Prove $\mathrm{exp}(\mathrm{Tr}(A)) = \det(\mathrm{exp}(A))$ via maximal tori

Question

This is an exercise in Kris Tapp's little AMS booklet Matrix Groups for Undergraduates. I have reviewed the proof given earlier in the text but that proof relies on properties of exp and other aspects of commuting matrices, the definition of the derivative and other simpler observations. Ah! Commuting matrices must be one key here but I am afraid I haven't made enough of the connections. My feeling is that conjugation will be helpful as well, since all maximal tori are conjugates of each other. I believe I have all the parts of the jigsaw puzzle but have yet to fit the appropriate pieces. Maximal Tori is the name of the Chapter (#9) and they are, hence, a NEW topic, which again points toward their properties to be the glue to hold the pieces together.

Any suggestions?

Answer 1

I cannot imagine what maximal tori have to do with this.

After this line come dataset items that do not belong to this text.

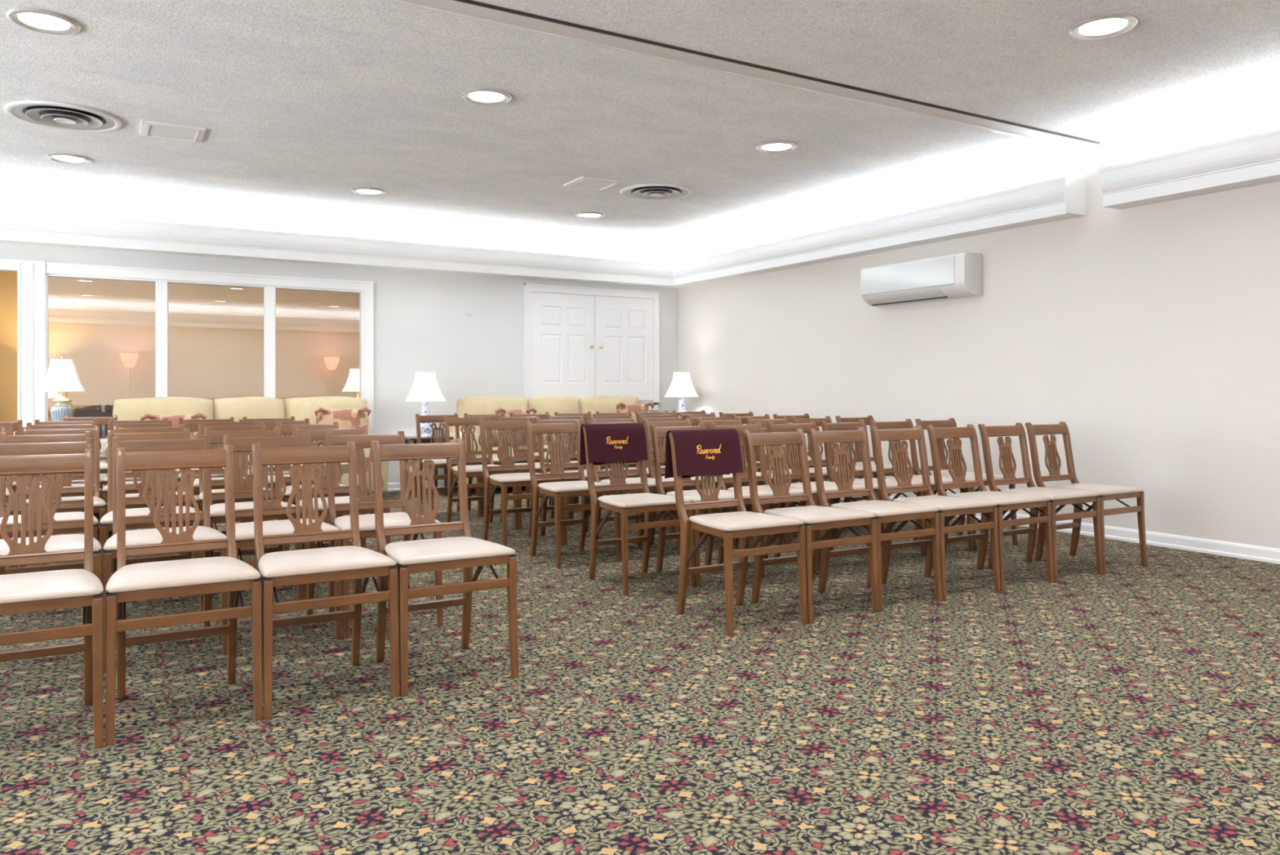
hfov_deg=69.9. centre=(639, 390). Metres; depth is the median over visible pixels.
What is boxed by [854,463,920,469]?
seat cushion
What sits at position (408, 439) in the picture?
end table
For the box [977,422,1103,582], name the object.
chair
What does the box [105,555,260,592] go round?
seat cushion
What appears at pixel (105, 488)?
seat cushion
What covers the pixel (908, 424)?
chair
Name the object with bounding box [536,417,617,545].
chair
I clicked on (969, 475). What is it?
seat cushion
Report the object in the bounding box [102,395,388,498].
sofa
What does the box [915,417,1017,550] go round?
chair
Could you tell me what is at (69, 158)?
recessed light
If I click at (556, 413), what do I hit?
chair
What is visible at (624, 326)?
door
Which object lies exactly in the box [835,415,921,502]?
chair
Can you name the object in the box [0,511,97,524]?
seat cushion
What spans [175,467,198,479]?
seat cushion
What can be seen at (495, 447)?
seat cushion
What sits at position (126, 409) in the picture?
cushion
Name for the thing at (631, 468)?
seat cushion
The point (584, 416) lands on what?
chair
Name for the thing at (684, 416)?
chair
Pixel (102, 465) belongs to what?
seat cushion
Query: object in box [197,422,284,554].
chair
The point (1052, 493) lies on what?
seat cushion
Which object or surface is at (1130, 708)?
floor
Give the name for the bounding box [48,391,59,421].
table lamp
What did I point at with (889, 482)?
seat cushion
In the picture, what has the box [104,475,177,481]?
seat cushion
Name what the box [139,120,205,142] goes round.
ceiling vent
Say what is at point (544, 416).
chair
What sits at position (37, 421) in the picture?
chair
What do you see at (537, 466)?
seat cushion
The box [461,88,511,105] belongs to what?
recessed light
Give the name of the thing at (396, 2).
trim
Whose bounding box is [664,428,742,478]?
chair cover
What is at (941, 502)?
seat cushion
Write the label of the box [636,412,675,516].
chair
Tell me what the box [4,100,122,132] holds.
ceiling vent
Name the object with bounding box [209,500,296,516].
seat cushion
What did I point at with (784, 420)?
chair
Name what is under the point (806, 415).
chair
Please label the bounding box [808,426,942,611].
chair
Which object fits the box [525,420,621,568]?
chair
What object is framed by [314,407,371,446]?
throw pillow
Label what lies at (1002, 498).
seat cushion
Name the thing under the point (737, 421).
chair
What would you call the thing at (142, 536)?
seat cushion
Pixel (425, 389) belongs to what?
table lamp
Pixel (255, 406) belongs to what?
cushion
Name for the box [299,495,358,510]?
seat cushion
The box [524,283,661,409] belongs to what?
trim
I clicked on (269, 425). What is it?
chair
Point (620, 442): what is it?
chair cover
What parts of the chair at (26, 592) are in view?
rail, rail, seat frame, post, leg
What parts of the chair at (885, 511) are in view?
post, rail, rail, post, leg, seat frame, leg
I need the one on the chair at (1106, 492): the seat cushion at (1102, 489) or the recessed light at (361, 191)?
the seat cushion at (1102, 489)
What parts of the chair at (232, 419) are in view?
post, rail
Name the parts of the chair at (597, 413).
rail
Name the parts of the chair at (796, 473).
post, rail, rail, post, leg
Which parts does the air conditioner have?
panel
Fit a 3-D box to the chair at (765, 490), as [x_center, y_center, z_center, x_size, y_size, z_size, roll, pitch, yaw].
[0.772,0.663,5.809,0.460,0.902,0.576,0,0,-31]
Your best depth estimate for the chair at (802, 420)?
7.42 m
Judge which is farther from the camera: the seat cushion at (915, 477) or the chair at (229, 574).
the seat cushion at (915, 477)
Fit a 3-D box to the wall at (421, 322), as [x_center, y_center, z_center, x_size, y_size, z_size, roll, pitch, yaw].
[-4.333,-0.351,9.306,11.140,2.930,0.120,0,0,-30]
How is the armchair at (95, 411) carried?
on the floor
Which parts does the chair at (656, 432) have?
post, rail, rail, leg, post, seat frame
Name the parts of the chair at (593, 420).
post, rail, rail, post, seat frame, leg
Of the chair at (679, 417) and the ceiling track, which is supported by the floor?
the chair at (679, 417)
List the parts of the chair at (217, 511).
post, leg, rail, rail, seat frame, post, leg
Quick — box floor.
[0,485,1279,854]
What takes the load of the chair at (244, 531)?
on the floor
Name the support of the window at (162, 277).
in the wall at (421, 322)
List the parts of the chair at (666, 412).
post, rail
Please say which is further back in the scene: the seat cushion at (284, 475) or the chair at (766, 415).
the chair at (766, 415)
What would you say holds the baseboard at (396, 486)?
attached to the wall at (421, 322)
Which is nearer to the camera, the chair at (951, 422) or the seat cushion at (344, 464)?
the chair at (951, 422)
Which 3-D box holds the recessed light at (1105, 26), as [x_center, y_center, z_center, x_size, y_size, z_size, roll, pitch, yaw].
[2.308,-1.807,4.565,0.308,0.016,0.308,0,0,-30]
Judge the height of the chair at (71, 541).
0.902 m
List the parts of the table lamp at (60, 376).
lamp shade
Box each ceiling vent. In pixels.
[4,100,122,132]
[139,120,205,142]
[563,176,623,191]
[620,183,693,200]
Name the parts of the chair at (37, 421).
post, rail, post, leg
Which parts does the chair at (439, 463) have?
post, leg, rail, seat frame, post, leg
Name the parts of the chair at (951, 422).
post, rail, rail, post, leg, leg
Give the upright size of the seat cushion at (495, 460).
0.030 m
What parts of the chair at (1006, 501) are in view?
post, rail, rail, post, leg, seat frame, leg
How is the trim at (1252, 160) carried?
attached to the wall at (421, 322)
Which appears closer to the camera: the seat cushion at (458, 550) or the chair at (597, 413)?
the seat cushion at (458, 550)
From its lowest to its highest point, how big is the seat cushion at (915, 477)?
0.030 m
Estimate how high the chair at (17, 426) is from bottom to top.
0.902 m
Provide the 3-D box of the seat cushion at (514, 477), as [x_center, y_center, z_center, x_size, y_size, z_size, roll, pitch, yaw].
[-0.861,0.625,6.660,0.460,0.030,0.416,0,0,-31]
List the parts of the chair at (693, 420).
post, rail
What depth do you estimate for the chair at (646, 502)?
5.34 m
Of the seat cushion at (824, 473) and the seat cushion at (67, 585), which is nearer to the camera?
the seat cushion at (67, 585)
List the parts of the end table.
leg, leg, leg
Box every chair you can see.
[0,419,22,537]
[0,422,13,502]
[0,426,5,432]
[0,430,97,574]
[0,437,101,581]
[0,448,103,748]
[5,425,106,568]
[13,421,101,567]
[34,418,102,536]
[63,414,117,484]
[99,428,204,623]
[102,420,181,554]
[102,435,227,671]
[104,417,177,527]
[105,444,262,746]
[106,424,199,558]
[177,417,247,522]
[183,419,249,522]
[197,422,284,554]
[204,426,302,609]
[223,432,342,653]
[242,416,295,522]
[252,441,399,719]
[253,417,328,542]
[276,421,359,551]
[292,425,390,599]
[325,431,443,638]
[371,438,518,696]
[415,413,481,516]
[443,415,518,529]
[464,412,529,516]
[479,417,564,546]
[496,414,570,529]
[510,412,576,504]
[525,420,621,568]
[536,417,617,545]
[546,413,610,524]
[554,411,591,503]
[582,426,695,595]
[586,419,679,560]
[590,416,673,533]
[592,413,664,493]
[595,410,657,495]
[635,410,669,450]
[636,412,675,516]
[640,415,719,533]
[643,418,737,549]
[649,422,755,586]
[668,431,808,636]
[672,409,705,488]
[679,412,751,510]
[687,414,764,511]
[696,417,789,548]
[710,422,819,577]
[719,411,786,510]
[731,413,810,508]
[742,428,879,623]
[745,416,836,542]
[767,420,868,567]
[773,413,852,502]
[791,415,879,537]
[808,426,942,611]
[820,419,926,556]
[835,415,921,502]
[869,418,973,551]
[870,425,1000,600]
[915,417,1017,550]
[926,423,1054,591]
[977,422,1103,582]
[1025,421,1146,573]
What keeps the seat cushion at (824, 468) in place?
on the chair at (802, 420)
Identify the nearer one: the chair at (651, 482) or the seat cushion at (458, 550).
the seat cushion at (458, 550)
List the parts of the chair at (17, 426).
rail, post
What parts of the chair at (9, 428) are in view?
rail, post
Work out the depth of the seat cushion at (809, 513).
4.57 m
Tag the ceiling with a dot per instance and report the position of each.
(301, 105)
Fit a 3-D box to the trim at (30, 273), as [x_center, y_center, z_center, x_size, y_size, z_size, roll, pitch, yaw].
[-6.494,-0.041,7.944,2.235,2.310,0.046,0,0,-30]
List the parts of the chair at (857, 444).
post, rail, rail, post, seat frame
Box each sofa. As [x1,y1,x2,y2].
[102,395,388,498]
[444,395,665,495]
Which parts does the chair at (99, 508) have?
post, seat frame, rail, rail, post, leg
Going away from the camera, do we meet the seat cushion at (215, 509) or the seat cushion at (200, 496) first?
the seat cushion at (215, 509)
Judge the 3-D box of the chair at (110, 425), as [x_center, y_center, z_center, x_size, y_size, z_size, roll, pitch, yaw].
[-3.346,0.663,6.148,0.460,0.902,0.576,0,0,-30]
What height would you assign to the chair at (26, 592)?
0.902 m
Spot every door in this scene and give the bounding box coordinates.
[530,291,595,400]
[595,295,653,399]
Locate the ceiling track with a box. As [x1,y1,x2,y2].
[397,0,1096,147]
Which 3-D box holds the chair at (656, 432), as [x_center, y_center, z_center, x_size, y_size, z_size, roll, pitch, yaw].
[0.375,0.663,5.567,0.460,0.902,0.576,0,0,-31]
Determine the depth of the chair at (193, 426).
6.54 m
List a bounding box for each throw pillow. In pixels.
[139,412,206,439]
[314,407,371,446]
[494,407,537,444]
[615,401,654,419]
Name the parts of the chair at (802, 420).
post, rail, rail, post, seat frame
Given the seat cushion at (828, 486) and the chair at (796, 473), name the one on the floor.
the chair at (796, 473)
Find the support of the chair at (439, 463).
on the floor
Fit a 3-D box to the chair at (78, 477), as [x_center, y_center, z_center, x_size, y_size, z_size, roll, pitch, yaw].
[-3.744,0.663,5.911,0.460,0.902,0.576,0,0,-30]
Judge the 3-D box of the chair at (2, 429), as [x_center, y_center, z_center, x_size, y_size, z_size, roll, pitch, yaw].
[-3.695,0.663,4.952,0.460,0.902,0.576,0,0,-31]
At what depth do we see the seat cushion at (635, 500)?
5.15 m
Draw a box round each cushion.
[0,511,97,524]
[0,533,101,555]
[0,568,103,604]
[5,487,9,495]
[11,495,106,511]
[26,483,101,494]
[39,476,102,484]
[99,462,107,469]
[99,505,201,524]
[102,480,176,491]
[102,525,226,550]
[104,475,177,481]
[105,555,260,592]
[106,491,198,504]
[112,396,214,449]
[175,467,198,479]
[177,473,224,478]
[192,476,249,486]
[198,487,275,500]
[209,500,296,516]
[213,395,284,453]
[235,518,339,540]
[247,468,288,475]
[257,545,396,577]
[267,474,291,483]
[281,483,359,495]
[284,395,369,449]
[299,462,348,473]
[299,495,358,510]
[334,511,439,531]
[384,536,515,564]
[422,457,479,464]
[452,464,515,472]
[456,395,528,446]
[476,455,527,462]
[486,445,538,456]
[488,472,561,482]
[514,462,568,470]
[528,395,579,444]
[533,453,574,460]
[537,444,577,453]
[537,480,608,492]
[546,469,617,479]
[569,460,609,467]
[577,395,638,417]
[597,493,692,507]
[600,477,671,486]
[602,466,665,475]
[661,475,726,482]
[666,488,750,502]
[688,511,804,531]
[722,471,773,479]
[727,484,816,497]
[760,468,827,475]
[764,505,875,523]
[790,480,865,493]
[808,466,876,472]
[831,499,938,516]
[844,477,923,488]
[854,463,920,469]
[888,475,970,484]
[892,494,996,510]
[941,471,1003,481]
[948,490,1050,505]
[1000,486,1099,499]
[1048,483,1143,495]
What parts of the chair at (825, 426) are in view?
post, rail, rail, post, leg, leg
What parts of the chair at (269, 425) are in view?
post, rail, rail, seat frame, post, leg
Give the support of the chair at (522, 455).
on the floor
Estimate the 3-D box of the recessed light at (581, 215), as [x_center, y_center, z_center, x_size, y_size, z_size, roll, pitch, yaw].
[-0.516,-1.807,9.459,0.308,0.016,0.308,0,0,-30]
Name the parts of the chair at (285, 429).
post, leg, rail, rail, seat frame, post
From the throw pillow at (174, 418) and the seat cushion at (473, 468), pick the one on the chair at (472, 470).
the seat cushion at (473, 468)
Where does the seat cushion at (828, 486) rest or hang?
on the chair at (796, 473)
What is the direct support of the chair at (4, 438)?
on the floor
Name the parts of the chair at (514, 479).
post, leg, rail, rail, seat frame, post, leg
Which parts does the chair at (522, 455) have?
post, leg, rail, rail, post, seat frame, leg
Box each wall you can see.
[0,201,678,487]
[678,123,1279,548]
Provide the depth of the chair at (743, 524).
4.41 m
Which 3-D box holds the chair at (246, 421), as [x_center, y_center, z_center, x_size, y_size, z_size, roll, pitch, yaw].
[-2.882,0.663,7.221,0.460,0.902,0.576,0,0,-31]
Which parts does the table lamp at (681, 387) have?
lamp shade
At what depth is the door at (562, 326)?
11.20 m
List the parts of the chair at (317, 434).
post, leg, rail, rail, seat frame, post, leg
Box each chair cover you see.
[579,422,648,465]
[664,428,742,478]
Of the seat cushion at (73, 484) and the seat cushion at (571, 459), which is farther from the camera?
the seat cushion at (571, 459)
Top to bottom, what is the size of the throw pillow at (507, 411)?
0.407 m
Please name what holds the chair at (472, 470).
on the floor
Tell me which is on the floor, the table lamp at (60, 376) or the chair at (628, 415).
the chair at (628, 415)
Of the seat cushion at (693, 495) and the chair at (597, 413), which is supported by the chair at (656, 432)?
the seat cushion at (693, 495)
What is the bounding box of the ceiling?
[0,0,1279,251]
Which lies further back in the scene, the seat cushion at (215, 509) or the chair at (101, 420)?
the chair at (101, 420)
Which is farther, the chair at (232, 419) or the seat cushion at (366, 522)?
the chair at (232, 419)
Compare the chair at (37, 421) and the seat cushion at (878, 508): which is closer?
the seat cushion at (878, 508)
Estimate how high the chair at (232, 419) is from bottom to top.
0.902 m
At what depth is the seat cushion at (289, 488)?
5.72 m
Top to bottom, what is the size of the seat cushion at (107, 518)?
0.030 m
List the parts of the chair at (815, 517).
post, rail, rail, post, leg, seat frame, leg
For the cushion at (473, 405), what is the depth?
10.21 m
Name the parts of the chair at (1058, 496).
post, rail, rail, post, leg, seat frame, leg
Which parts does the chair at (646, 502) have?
post, rail, leg, seat frame, post, leg
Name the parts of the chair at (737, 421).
post, rail, leg, post, seat frame, leg
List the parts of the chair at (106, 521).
leg, post, rail, seat frame, rail, post, leg
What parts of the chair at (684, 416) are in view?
post, rail
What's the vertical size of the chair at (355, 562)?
0.902 m
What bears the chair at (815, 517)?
on the floor
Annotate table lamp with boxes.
[36,355,85,421]
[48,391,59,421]
[342,366,359,398]
[404,368,446,436]
[663,369,699,411]
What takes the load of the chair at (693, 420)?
on the floor
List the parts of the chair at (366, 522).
post, leg, rail, rail, seat frame, post, leg
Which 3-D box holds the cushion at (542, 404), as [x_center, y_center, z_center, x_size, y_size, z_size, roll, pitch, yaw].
[-1.004,0.363,10.739,0.665,0.605,0.344,0,0,-30]
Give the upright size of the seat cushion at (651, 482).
0.030 m
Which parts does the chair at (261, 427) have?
post, leg, rail, rail, seat frame, post
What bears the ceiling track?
attached to the ceiling
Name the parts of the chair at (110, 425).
leg, post, rail, rail, seat frame, post
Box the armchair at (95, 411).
[72,404,113,438]
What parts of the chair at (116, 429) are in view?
post, rail, rail, seat frame, post, leg
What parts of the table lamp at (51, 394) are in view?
lamp shade
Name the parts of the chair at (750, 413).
post, rail
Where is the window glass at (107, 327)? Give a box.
[0,271,359,477]
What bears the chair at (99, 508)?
on the floor
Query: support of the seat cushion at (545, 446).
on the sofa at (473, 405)
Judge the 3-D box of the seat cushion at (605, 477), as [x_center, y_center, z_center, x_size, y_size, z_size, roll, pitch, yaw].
[-0.461,0.625,6.902,0.460,0.030,0.417,0,0,-30]
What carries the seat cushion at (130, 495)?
on the chair at (116, 429)
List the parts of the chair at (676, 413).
post, rail
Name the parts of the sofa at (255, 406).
arm, arm
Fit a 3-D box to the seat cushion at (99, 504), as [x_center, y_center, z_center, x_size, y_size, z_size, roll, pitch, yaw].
[-3.260,0.625,5.134,0.460,0.030,0.417,0,0,-30]
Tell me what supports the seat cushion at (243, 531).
on the chair at (244, 531)
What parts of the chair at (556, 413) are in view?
rail, leg
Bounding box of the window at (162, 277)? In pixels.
[44,262,373,451]
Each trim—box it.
[0,105,1279,259]
[0,128,1279,288]
[0,258,44,475]
[379,0,1079,149]
[453,0,1101,144]
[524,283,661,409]
[1062,176,1085,216]
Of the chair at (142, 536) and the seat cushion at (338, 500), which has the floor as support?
the chair at (142, 536)
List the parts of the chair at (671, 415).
post, rail
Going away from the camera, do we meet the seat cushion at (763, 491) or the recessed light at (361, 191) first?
the seat cushion at (763, 491)
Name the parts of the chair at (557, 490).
post, rail, leg, rail, seat frame, post, leg
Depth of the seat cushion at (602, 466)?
7.75 m
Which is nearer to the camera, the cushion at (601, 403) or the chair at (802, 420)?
the chair at (802, 420)
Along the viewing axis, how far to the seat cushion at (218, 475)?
6.77 m
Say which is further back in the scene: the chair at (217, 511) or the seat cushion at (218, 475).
the seat cushion at (218, 475)
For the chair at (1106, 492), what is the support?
on the floor
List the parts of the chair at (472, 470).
post, rail, rail, seat frame, post, leg
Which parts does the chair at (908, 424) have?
post, rail, rail, post, leg, seat frame, leg
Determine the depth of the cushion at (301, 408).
9.31 m
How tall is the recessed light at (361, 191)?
0.016 m
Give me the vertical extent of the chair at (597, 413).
0.902 m
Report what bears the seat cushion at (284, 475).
on the chair at (269, 425)
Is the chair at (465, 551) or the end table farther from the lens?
the end table
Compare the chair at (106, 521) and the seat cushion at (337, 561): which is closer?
the seat cushion at (337, 561)
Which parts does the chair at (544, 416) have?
post, rail, rail, post, seat frame
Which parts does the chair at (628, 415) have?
rail, seat frame
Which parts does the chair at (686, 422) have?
post, rail, rail, post, seat frame, leg
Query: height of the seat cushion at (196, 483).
0.030 m
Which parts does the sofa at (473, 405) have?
arm
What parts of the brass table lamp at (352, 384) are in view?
lamp shade
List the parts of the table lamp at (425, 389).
lamp shade
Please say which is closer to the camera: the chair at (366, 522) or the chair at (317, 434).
the chair at (366, 522)
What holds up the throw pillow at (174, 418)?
on the sofa at (255, 406)
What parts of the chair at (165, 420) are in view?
rail
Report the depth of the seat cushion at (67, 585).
2.86 m
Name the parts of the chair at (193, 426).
post, rail, rail, seat frame, post
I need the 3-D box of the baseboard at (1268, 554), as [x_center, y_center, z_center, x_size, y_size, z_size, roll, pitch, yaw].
[3.391,1.066,7.124,0.022,0.095,11.460,0,0,-30]
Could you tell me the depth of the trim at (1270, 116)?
8.84 m
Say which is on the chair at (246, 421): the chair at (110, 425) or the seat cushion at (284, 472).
the seat cushion at (284, 472)
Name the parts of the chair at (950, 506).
post, rail, rail, post, leg, seat frame, leg
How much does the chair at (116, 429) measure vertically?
0.902 m
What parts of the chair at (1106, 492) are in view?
post, rail, rail, post, leg, seat frame, leg
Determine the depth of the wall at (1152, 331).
7.08 m
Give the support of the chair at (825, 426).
on the floor
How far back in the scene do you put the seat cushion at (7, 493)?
5.56 m
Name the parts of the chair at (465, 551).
post, leg, rail, rail, seat frame, post, leg
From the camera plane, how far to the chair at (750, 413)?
9.05 m
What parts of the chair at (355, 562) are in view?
post, leg, rail, rail, seat frame, post, leg
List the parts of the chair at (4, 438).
post, rail, rail, seat frame, post, leg
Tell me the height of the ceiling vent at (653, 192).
0.037 m
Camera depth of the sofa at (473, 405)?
10.52 m
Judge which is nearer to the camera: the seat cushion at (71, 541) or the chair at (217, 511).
the seat cushion at (71, 541)
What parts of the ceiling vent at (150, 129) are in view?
panel
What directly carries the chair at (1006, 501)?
on the floor
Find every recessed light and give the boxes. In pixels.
[5,8,80,35]
[45,152,92,164]
[351,187,386,195]
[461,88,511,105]
[575,212,604,218]
[755,140,797,153]
[1068,13,1137,39]
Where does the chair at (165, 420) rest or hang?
on the floor
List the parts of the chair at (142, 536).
leg, post, rail, seat frame, rail, post, leg
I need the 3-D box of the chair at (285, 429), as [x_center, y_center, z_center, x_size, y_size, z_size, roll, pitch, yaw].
[-2.089,0.663,5.897,0.460,0.902,0.576,0,0,-30]
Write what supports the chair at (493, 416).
on the floor
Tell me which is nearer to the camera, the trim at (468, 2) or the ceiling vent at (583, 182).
the trim at (468, 2)
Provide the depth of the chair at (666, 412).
9.57 m
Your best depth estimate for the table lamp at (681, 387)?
11.27 m
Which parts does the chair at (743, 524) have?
post, rail, leg, post, seat frame, leg
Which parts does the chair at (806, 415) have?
post, rail, post
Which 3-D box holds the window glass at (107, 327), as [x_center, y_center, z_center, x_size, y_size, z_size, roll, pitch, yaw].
[-6.776,-0.351,11.850,9.700,2.930,0.100,0,0,-30]
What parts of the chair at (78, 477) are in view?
post, rail, seat frame, rail, post
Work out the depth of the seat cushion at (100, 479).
6.33 m
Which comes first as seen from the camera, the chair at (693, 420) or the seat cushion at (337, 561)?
the seat cushion at (337, 561)
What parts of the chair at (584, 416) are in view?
post, rail, rail, leg, post, seat frame
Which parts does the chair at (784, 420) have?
post, rail, rail, post, leg, seat frame
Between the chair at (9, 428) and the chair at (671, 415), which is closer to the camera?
the chair at (9, 428)
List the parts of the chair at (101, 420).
post, seat frame, rail, rail, post
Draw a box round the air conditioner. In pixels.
[861,252,982,306]
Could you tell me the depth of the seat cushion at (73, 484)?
5.75 m
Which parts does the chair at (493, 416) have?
post, leg, rail, rail, seat frame, post, leg
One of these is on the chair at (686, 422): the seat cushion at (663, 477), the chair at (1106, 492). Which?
the seat cushion at (663, 477)
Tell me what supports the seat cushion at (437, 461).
on the chair at (439, 463)
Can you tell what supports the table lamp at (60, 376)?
on the end table
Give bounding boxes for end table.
[404,435,453,497]
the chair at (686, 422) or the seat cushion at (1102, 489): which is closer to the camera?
the seat cushion at (1102, 489)
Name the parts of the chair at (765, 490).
post, rail, rail, leg, post, leg
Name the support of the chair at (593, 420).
on the floor
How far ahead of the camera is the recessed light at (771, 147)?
6.79 m
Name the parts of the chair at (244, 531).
post, leg, rail, rail, seat frame, post, leg
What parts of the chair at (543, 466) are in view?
post, rail, leg, rail, post, seat frame
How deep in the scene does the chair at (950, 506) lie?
5.28 m
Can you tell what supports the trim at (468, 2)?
attached to the ceiling
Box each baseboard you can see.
[198,479,448,499]
[840,495,1279,564]
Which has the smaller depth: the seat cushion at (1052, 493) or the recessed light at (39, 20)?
the recessed light at (39, 20)
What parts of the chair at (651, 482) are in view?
post, rail, rail, leg, post, seat frame, leg
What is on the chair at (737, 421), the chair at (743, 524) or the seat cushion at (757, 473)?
the seat cushion at (757, 473)
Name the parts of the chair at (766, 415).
post, rail, post
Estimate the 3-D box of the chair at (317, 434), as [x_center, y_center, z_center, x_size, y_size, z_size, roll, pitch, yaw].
[-1.718,0.663,5.197,0.460,0.902,0.576,0,0,-30]
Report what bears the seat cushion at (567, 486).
on the chair at (557, 490)
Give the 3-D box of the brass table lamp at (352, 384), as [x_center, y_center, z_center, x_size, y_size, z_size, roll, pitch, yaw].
[-3.721,0.049,12.077,0.407,0.730,0.407,0,0,-30]
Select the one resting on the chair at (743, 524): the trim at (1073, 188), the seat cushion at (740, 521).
the seat cushion at (740, 521)
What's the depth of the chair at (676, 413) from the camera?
9.83 m
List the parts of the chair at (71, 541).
rail, rail, seat frame, post, leg
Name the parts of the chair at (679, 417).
post, rail, leg
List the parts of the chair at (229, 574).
leg, post, rail, rail, seat frame, post, leg
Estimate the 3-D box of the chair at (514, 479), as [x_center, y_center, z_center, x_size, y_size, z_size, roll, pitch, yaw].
[-0.892,0.663,6.712,0.460,0.902,0.576,0,0,-31]
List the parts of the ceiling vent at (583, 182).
panel
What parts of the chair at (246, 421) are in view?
post, rail, post
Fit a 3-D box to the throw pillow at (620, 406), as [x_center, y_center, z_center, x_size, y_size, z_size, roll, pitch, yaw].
[-0.077,0.339,10.945,0.516,0.407,0.205,0,0,-28]
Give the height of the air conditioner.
0.362 m
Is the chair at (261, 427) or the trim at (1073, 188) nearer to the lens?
the chair at (261, 427)

So here is the more or less standard proof. It depends on four facts:

• $\text{Tr}(AB)=\text{Tr}(BA)$ for all $A,B$.

• $\det AB=\det A\,\det B$ for all $A,B$.

• $\exp(JAJ^{-1})=J\exp(A)J^{-1}$ for all $A$ and all invertible $J$.

• The Schur decomposition: for any $A$, there exists a unitary $J$ such that $A=JTJ^{-1}$ with $T$ upper triangular.

The trace property is an easy exercise. Multiplicativity of $\det$ is not trivial, but it is a basic linear algebra fact. The property of the exponential follows easily from $(JAJ^{-1})^n=JA^nJ^{-1}$. The Schur decomposition is a basic fact in matrix analysis; it can be replaced here with the Jordan decomposition if you happen to know it better.

A quick analysis of the equality $A=JTJ^{-1}$ shows that $T$ contains the eigenvalues of $A$, counting multiplicities, in its diagonal. Call these $\lambda_1,\ldots,\lambda_n$.

Now \begin{align}\exp(\text{Tr}(A))&=\exp(\text{Tr}(JTJ^{-1})=\exp(\text{Tr}(TJ^{-1}J))\\ \ \\ &\tag1=\exp(\text{Tr}(T))=\exp(\lambda_1+\cdots+\lambda_n). \end{align} And \begin{align} \det(\exp(A))&=\det(\exp(JTJ^{-1}))=\det(J\exp(T)J^{-1})=\det(\exp(T))\\ \ \\ &\tag2=e^{\lambda_1}\cdots e^{\lambda_n}.\end{align} The only nontrivial step is that $\exp(T)$ has diagonal $e^{\lambda_1},\ldots,e^{\lambda_n}$. This follows by simply noticing that the diagonal of $T^n$ is $T_{11}^m,\ldots,T_{nn}^m$.

Now the equality betwen $(1)$ and $(2)$ is clear since $e^{a+b}=e^ae^b$.

Answer 2

The result clearly holds for $A$ diagonal, and thus it holds for $A$ diagonalizable by the fact that $\operatorname{tr}$ and $\det$ are both invariant under conjugation. But diagonalizable matrices are dense in $M_n(\mathbb{C})$ (in the usual metric), so the result holds for arbitrary $A$.